Rotation around a given axis In $\mathbb{R^3}$, let $L=span{(1,1,0)}$, and let $T:\mathbb{R^3}\rightarrow \mathbb{R^3}$ be a rotation by $\pi/4$ about the axis $L$. Pick either direction. We accept the fact that T is a linear transformation. Find the matrix of T.
First I found an orthonormal basis for $L^{\perp}$: {$(\frac{-1}{\sqrt{2}},\frac{1}{\sqrt{2}},0),(0,0,1)$} and extended it to an orthonormal basis for $\mathbb{R^3}$: $\alpha$$=${$(\frac{-1}{\sqrt{2}},\frac{1}{\sqrt{2}},0),(0,0,1),(1,0,0)$}.
Now I want to find the matrix $_{\alpha}[T]_{\alpha}$ so I have to find $T(\frac{-1}{\sqrt{2}},\frac{1}{\sqrt{2}},0)$, $T(0,0,1)$ and $T(1,0,0)$ but I have no clue how to do that, i.e. no clue how to rotate these vectors geometrically to find their translation.
 A: I would this as follows. 
First notice that you get the unit vector $\vec{u}=(1/\sqrt2,1/\sqrt2,0)$ parallel to $L$ by rotating the the standard basis vector
$\vec{i}=(1,0,0)$ 45 degrees about the $z$-axis. Let $T_1$ be that rotation.
I assume that you know how to jot down a matrix of $T_1$.
Let $T_2$ be a rotation about the $x$-axis. This is something you should also be able to construct. Then I claim that $T_1\circ T_2\circ T_1^{-1}$ is the prescribed rotation about $\vec{u}$. This is easy to understand. First the inverse $T_1^{-1}$ will rotate the universe in such a way that the image of $\vec{u}$ points in the direction of the positive $x$-axis. Then you rotate the
universe about that $x$-axis by performing $T_2$. Observe that this means that the image of any vector gets rotates 45 degrees about the the image of $\vec{u}$. So when we in the end cancel the first rotation by performing $T_1$, the vector $\vec{u}$ (whose image did not move in the second step, because it was the axis of rotation $T_2$) returns to its original version, and the rest of the universe becames rotated by 45 degree about it.
Alternatively you can just use the change of basis matrix connecting your basis $\alpha$ and the natural basis in place of $T_1$ above. Careful about the direction of the change of basis though! Then the idea would be that you know what your rotation looks like when you are doing it using basis $\alpha$ (but do fix that third vector, because it is not orthogonal to both the others). Then you do the usual change of basis magic to rewrite that matrix in terms of the natural basis. It all amounts to more or less the same.

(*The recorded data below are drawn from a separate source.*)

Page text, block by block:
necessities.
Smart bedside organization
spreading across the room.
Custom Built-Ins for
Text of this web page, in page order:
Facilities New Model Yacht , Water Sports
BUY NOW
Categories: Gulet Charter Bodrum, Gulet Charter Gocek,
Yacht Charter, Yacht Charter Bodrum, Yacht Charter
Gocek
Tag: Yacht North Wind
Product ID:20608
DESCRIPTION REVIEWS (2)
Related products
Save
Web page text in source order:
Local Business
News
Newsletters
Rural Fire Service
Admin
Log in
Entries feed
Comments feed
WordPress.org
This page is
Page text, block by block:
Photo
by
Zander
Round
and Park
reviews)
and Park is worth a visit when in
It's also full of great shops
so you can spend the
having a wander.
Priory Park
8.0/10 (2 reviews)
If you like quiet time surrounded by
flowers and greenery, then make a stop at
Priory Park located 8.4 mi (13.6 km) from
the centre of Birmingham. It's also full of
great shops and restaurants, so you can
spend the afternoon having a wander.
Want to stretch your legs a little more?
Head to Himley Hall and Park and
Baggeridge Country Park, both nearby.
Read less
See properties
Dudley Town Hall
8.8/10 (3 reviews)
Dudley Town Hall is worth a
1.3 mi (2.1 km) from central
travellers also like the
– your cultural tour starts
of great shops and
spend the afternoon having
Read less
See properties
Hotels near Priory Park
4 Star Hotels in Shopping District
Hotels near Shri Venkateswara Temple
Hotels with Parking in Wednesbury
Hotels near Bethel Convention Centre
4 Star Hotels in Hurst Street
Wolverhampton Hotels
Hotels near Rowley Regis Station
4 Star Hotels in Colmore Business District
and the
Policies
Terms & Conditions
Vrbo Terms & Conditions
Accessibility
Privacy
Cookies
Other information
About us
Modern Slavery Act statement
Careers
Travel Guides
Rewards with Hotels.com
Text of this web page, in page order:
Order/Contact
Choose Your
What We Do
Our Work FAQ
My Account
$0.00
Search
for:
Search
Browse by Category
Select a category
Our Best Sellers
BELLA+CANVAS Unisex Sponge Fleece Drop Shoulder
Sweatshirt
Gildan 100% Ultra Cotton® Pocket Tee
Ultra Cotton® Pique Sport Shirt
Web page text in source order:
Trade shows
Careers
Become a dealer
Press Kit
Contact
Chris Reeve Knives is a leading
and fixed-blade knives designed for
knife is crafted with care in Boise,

A: I am assuming that by "find the matrix", we are finding the matrix representation in the standard basis.
Write down the rotation matrix in 3D space about 1 axis, i.e. around the first axis,
\begin{equation} T' = 
\begin{pmatrix}
1&0&0\\
0&\cos{\theta} & -\sin{\theta} \\
0&\sin{\theta} & \cos{\theta}
\end{pmatrix}
\end{equation}
Consider this matrix as being represented in the basis $\{e_1,e_2,e_3\}$ where $e_1$ = "axis of rotation", and $e_2$ and $e_3$ are perpendicular to $e_1.$ In this case, $e_1$ will be (1,1,0).  We may take $e_2$ = (0,0,1) and $e_3 = e_1 \times e_2.$
Define the matrix $E = (\; e_1 \;|\; e_2 \;|\; e_3 \;).$
Then if $T$ is the representation in the standard basis, 
\begin{equation}
T = E\;T'E^{-1}
\end{equation}
A: In this link: https://arxiv.org/abs/1404.6055 , a general formula of 3D rotation was given based on 3D homogeneous coordinates. 

For those cases when the rotation axes do not pass through the coordinate system origin, homogenous coordinates have to be used since there is no square matrix can be used to represent the rotation only in Euclidean geomety: it is in the domain of projective geometry.
For cases when rotation axes passing through coordinate system origin, the formula in https://arxiv.org/abs/1404.6055 still can be used: first obtain the 4$\times$4 homogeneous rotation, then truncate it into 3$\times$3 with only the left-up 3$\times$3 sub-matrix left, the left block matrix would be the desired.